WORK ITEM —
No pictures, no extra lines: copy exactly from the line with "Where is each" through the end of the entries.

PROVIDED DATA —
-.-.-
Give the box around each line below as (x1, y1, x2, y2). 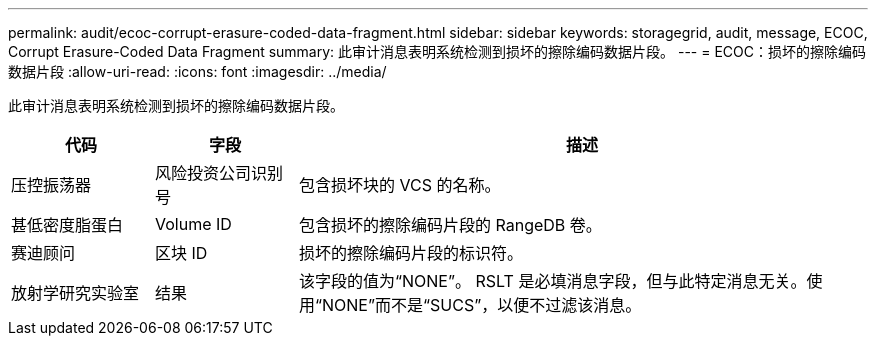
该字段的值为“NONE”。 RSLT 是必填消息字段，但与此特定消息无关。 (298, 271, 807, 291)
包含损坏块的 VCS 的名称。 (298, 175, 501, 195)
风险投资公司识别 (154, 163, 283, 183)
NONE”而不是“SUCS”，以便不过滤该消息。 (322, 295, 642, 315)
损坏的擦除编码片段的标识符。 (298, 243, 523, 263)
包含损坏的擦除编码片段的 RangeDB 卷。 (298, 215, 602, 235)
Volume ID (154, 214, 232, 234)
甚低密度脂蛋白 (11, 215, 124, 235)
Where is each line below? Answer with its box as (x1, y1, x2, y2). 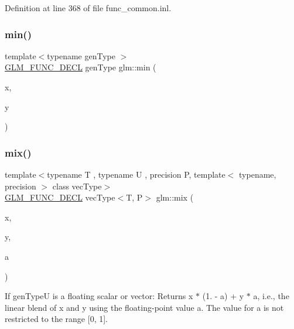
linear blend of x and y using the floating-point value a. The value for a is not (5, 301, 284, 313)
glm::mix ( (156, 191, 194, 203)
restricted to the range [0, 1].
-.-.-
ANSWER SECTION —
Where is each line below? Answer with its box as (x1, y1, x2, y2). 
linear blend of x and y using the floating-point value a. The value for a is not (5, 301, 284, 313)
glm::mix ( (156, 191, 194, 203)
restricted to the range [0, 1].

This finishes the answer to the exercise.